By this time, we’re at about forty-five minutes with a half-hour left to go. At the risk of minimizing the fact that the absurdity and nonsensical rambling continues unabated, I’ll share a bit about the remaining “plot,” since it’s very difficult to summarize a film like this one. From here, we get a weird birthday party scene where a guy is playing Neil Young-esque guitar licks, another middle-aged man playing trumpet in the bed, yet another older man playing acoustic guitar in his living room, some driving around, some breaking of fluorescent lightbulbs, some bike riding . . . and of course, some trash humping.

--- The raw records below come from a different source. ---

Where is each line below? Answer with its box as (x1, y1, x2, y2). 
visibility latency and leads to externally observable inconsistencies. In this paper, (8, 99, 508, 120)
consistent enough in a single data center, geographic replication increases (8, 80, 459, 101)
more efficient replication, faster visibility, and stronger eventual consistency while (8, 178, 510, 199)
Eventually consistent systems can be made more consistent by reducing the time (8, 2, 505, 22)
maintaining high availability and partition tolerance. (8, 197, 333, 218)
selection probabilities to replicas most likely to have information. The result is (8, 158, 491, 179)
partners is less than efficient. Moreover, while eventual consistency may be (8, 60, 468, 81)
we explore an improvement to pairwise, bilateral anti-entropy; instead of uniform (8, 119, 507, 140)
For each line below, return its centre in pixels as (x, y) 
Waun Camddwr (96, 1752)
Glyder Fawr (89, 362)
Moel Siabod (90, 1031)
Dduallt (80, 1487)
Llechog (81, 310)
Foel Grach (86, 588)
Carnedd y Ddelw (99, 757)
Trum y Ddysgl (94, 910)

The way the film ends is just as disturbing as we’d expect. After intermittently abusing a plastic baby doll throughout the movie, we see the old woman character with a real baby and stroller. She starts inside the house as the baby twists and squirms in her arms, then she takes it outside into the night. The credits appear. Even though we know this has all been staged, we still think, Oh crap, somebody get that baby away from her!

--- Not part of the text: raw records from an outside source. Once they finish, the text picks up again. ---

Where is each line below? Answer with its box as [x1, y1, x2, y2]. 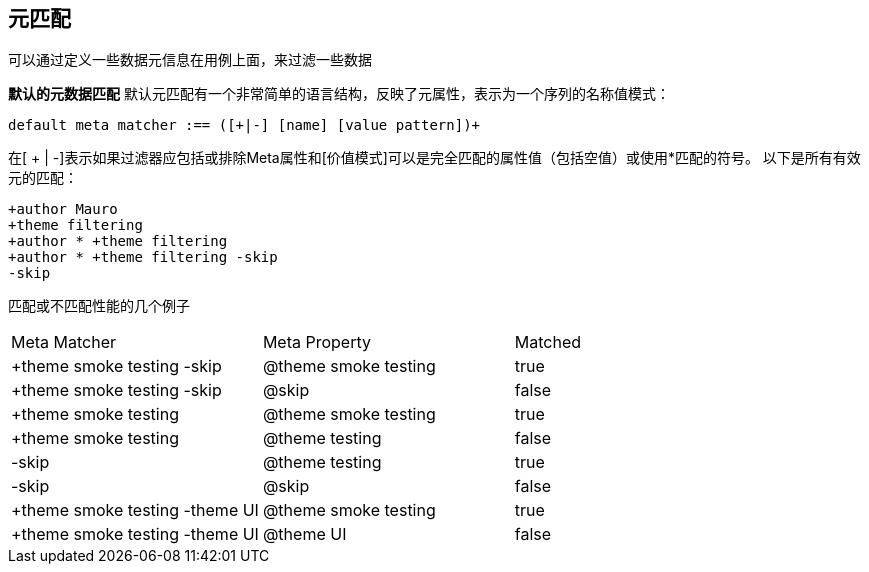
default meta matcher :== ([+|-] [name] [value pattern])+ [8, 117, 481, 134]
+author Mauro [8, 201, 118, 218]
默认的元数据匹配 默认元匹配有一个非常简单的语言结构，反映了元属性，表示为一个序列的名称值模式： [8, 85, 670, 103]
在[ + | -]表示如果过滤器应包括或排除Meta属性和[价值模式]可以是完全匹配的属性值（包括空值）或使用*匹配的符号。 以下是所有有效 [8, 149, 861, 167]
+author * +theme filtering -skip [8, 249, 278, 266]
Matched [514, 332, 582, 353]
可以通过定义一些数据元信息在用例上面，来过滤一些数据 [8, 51, 372, 69]
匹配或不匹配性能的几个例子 [8, 297, 190, 315]

As a document of the South, Trash Humpers gives a glimpse into an otherwise overlooked nook within the larger scope of modern Southern culture: the dark humor of disaffected Generation-Xers who grew up in a generally dull, conservative suburban culture. We all know about William Faulkner and Cat on a Hot Tin Roof and Ernest Gaines, and we all know about the Civil War and the Depression and the Civil Rights movement. When I watch this film, I see a South that I recognize. I see the sense of humor and the weirdly antagonistic playfulness of the skaters, punks, and others who I knew growing up in the 1980s and 1990s in Alabama. As far as we were concerned, there was nothing to do, because nothing around us resembled the vibrant popular culture that we saw on MTV, so we created our “fun” out of what we had. In that vein, I understand how Harmony Korine (who is a year older than I am) and his friends came up with this idea, performed in these bizarre ways, and put it all together in the most undesirable packaging they could imagine. In fact, according to the Trivia section of the movie’s IMDb page:
Harmony Korine had at one point considered leaving the film on unmarked VHS tapes left in random locations to be discovered as a mystery to the unsuspecting public. Korine also considered distributing the film via mailing it to police stations, but this idea was abandoned when such a release strategy would mean the film would not retain copyright.

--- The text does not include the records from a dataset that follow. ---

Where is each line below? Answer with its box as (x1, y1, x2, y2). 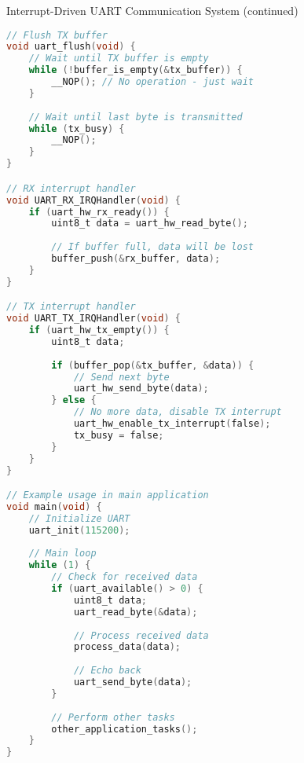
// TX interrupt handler (6, 301, 136, 313)
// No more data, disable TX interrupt (73, 406, 282, 418)
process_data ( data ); (73, 641, 181, 653)
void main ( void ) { (6, 501, 102, 512)
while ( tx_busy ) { (28, 123, 125, 134)
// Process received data (73, 629, 209, 641)
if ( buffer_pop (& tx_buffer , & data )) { (51, 359, 255, 371)
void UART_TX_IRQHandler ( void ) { (6, 313, 181, 325)
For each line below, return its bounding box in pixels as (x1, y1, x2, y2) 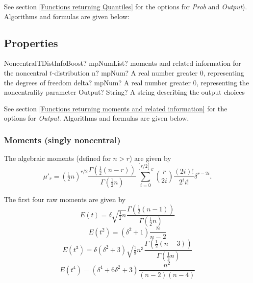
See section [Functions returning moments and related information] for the (4, 103, 228, 113)
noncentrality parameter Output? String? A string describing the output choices (4, 87, 245, 97)
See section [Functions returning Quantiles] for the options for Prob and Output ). (4, 1, 247, 11)
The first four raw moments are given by (4, 194, 126, 204)
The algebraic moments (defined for (4, 153, 111, 163)
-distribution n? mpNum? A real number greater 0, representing (52, 67, 244, 77)
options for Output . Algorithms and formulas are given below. (4, 113, 189, 123)
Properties (4, 35, 58, 50)
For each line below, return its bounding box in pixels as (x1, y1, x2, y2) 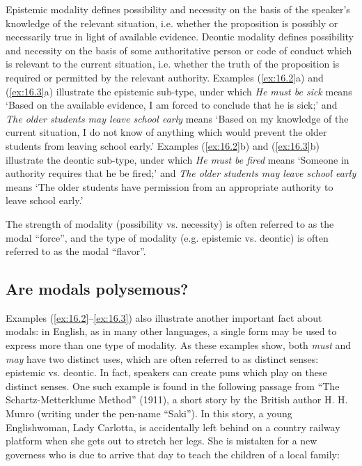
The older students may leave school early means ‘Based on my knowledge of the (6, 111, 349, 125)
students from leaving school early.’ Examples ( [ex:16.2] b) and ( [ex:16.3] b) (6, 138, 320, 153)
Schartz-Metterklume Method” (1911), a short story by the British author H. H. (6, 392, 348, 407)
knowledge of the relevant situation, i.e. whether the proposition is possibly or (6, 15, 338, 30)
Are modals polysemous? (6, 278, 189, 300)
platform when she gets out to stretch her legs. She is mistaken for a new (6, 433, 317, 448)
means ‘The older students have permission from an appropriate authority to (6, 179, 333, 194)
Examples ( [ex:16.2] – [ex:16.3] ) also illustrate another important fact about (6, 310, 322, 325)

Some people will watch Trash Humpers and say, “That’s not Southern.” Oh yes, it is! It’s not stereotypically Southern. It’s not canonically Southern. It stands aside from approved features like white-columned mansions, quaint town squares, swarthy demagogues, old black men on porches, and overall-wearing banjo players. Because one aspect of storytelling is eliminating the parts that don’t fit with the larger narrative in the way you want to tell it, some parts do get left out. Today, we call that being “marginalized.” Well, when watching Trash Humpers, we’re looking at “marginalized” Southerners: disruptive, destructive, disaffected white kids who grew up after the twentieth century’s massive social upheavals, bored in the Sunbelt South’s strip malls and suburbs. The GenXers I describe are not the faux elderly characters on the screen— they are the people who thought up these characters to alleviate the boredom of what many considered to be a desirable life. And they’re just as much a part of Southern culture as any guy in a plaid shirt and jeans riding around in a truck and listening to the latest country hits.